# What you should do
Take the material below and reproduce, word for word, only the lines from the line with "Are you someone with an endless supply of" through the line with "are with another top 10 list: This time we’re".
*** Block opens ***
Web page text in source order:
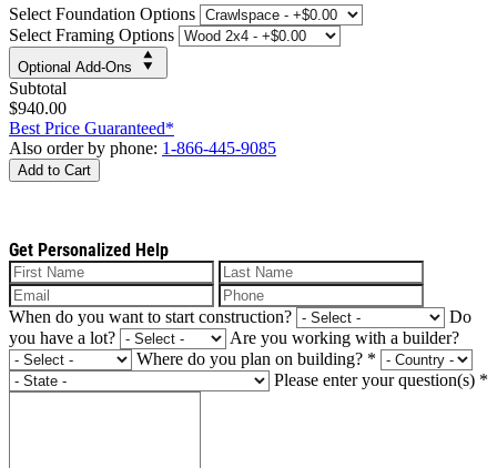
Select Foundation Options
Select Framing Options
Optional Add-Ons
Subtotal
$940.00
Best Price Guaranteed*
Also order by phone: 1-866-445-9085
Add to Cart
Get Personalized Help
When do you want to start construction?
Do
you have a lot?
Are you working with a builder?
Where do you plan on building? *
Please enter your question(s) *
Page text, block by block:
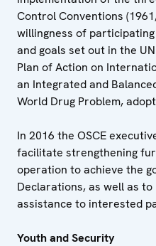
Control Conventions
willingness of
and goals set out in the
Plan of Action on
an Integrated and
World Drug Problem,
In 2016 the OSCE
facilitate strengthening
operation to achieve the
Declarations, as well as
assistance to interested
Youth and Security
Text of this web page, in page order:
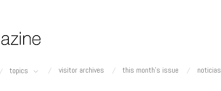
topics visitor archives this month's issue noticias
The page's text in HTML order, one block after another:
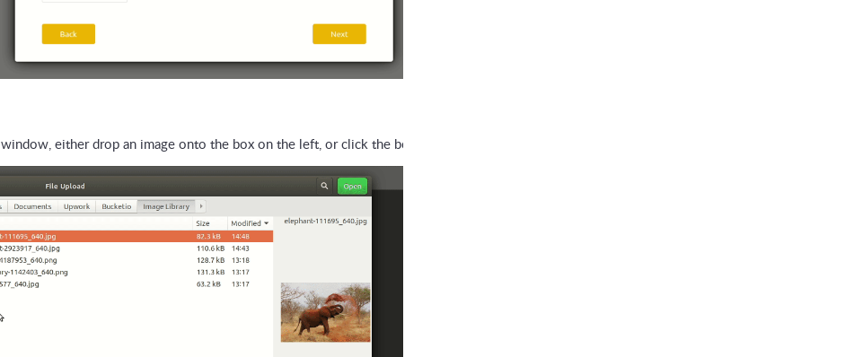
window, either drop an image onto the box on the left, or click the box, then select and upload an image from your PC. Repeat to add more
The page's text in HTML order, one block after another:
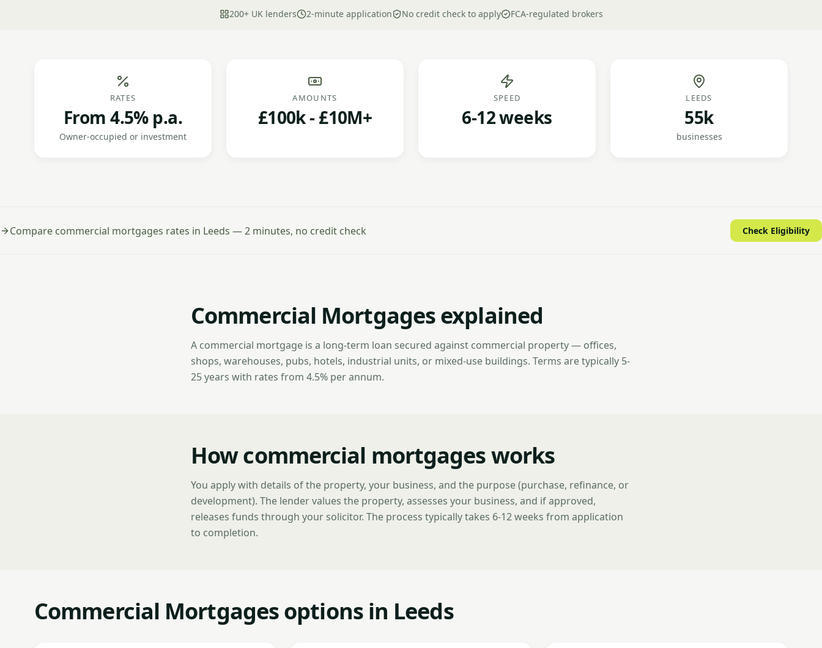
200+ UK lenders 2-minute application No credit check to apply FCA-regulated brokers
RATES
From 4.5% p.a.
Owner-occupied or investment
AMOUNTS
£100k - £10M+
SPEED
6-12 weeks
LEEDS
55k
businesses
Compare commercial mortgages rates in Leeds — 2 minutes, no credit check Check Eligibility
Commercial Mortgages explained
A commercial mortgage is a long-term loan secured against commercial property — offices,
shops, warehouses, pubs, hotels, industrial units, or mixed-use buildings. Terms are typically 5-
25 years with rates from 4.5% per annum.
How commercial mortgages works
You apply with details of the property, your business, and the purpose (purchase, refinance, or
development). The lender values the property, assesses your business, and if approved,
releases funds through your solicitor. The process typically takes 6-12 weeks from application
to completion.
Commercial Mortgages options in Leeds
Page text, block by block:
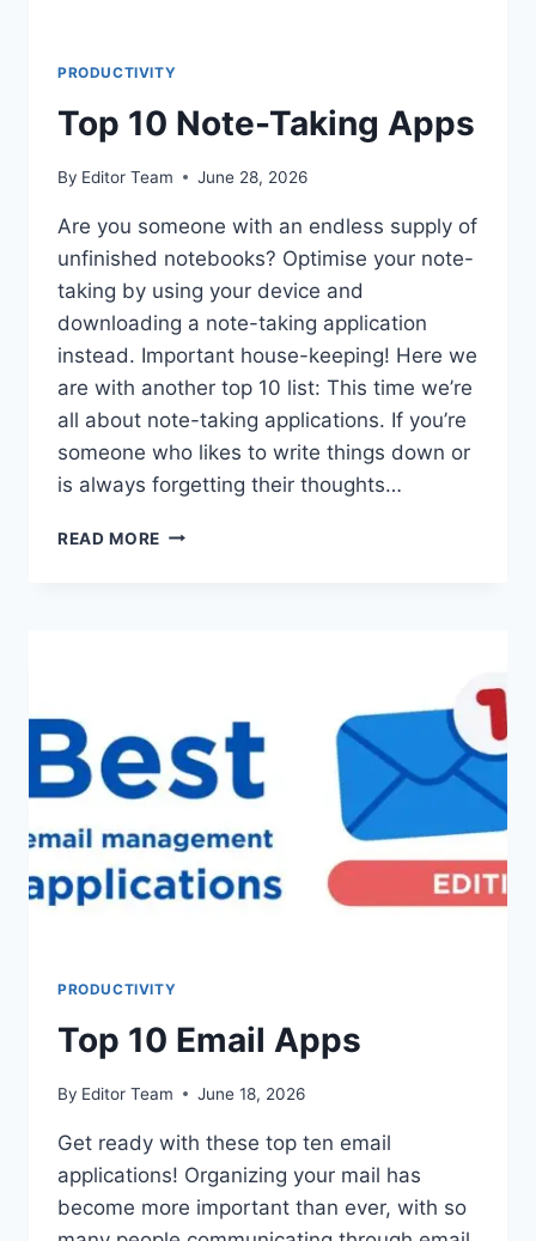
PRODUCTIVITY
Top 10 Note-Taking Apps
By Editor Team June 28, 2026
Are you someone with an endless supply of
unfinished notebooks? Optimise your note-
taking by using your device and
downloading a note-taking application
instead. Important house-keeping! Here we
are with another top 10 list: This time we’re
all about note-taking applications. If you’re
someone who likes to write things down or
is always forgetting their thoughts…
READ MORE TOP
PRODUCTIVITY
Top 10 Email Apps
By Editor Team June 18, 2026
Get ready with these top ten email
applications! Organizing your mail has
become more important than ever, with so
*** Block closes ***
*** Block opens ***
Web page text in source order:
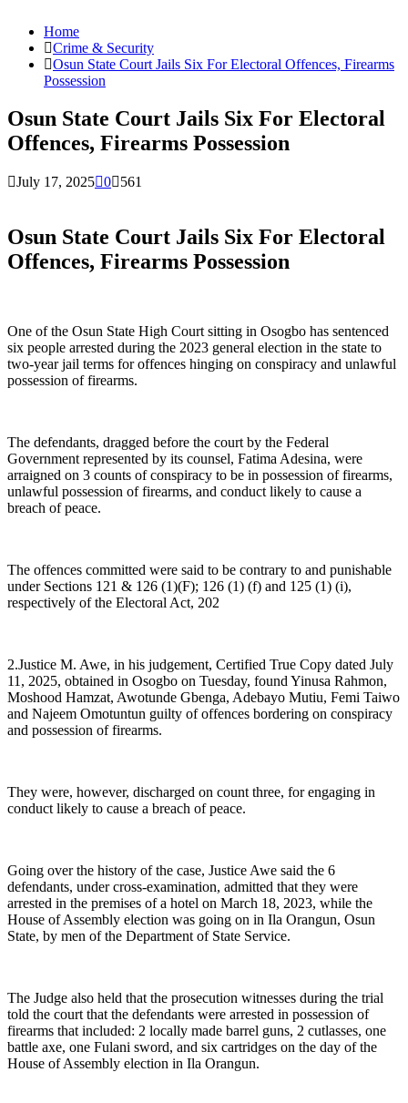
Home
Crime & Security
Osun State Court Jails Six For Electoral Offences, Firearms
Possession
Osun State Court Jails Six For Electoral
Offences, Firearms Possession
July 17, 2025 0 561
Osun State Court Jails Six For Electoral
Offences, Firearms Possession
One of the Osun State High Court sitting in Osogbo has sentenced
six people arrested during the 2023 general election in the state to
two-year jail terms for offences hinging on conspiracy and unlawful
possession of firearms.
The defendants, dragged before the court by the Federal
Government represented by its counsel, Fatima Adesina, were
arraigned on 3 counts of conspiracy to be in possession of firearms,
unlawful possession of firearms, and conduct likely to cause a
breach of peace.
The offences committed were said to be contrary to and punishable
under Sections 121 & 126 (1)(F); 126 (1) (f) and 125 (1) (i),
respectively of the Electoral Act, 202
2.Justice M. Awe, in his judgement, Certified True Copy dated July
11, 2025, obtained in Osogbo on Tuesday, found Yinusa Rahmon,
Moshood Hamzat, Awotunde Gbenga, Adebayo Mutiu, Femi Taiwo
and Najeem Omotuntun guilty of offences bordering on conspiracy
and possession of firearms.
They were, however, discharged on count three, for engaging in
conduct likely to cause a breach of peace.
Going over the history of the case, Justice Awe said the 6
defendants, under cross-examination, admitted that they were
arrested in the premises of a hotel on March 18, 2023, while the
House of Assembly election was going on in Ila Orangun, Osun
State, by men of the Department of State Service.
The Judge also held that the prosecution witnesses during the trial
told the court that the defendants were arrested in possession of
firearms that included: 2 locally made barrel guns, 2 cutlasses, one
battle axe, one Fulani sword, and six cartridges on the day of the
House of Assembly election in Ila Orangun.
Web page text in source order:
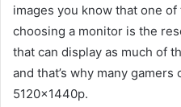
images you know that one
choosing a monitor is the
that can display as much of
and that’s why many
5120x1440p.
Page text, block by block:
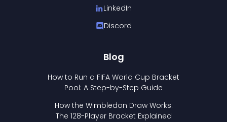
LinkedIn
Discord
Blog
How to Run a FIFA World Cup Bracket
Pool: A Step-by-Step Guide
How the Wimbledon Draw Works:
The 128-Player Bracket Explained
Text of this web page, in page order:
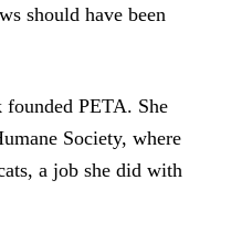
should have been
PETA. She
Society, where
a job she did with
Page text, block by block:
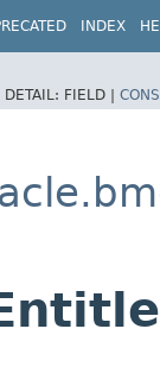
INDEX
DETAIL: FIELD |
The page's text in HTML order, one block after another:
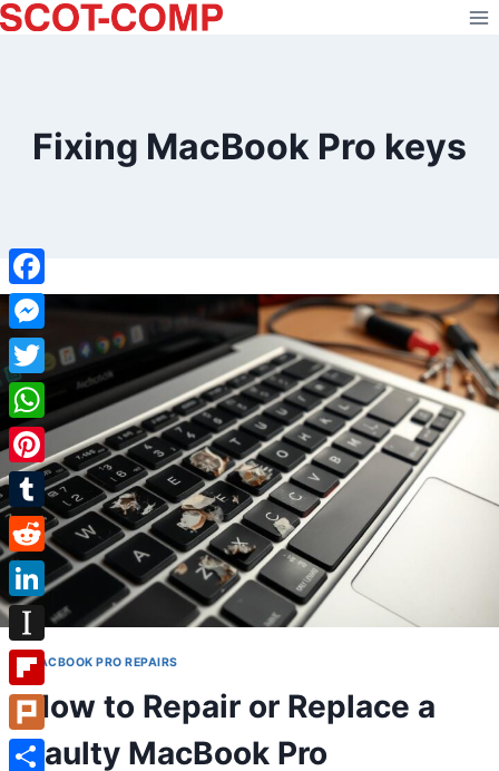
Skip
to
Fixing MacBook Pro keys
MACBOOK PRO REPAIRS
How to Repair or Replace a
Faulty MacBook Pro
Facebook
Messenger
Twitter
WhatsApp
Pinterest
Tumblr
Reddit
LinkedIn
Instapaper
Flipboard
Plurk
*** Block closes ***
# Result of the exercise
Are you someone with an endless supply of
unfinished notebooks? Optimise your note-
taking by using your device and
downloading a note-taking application
instead. Important house-keeping! Here we
are with another top 10 list: This time we’re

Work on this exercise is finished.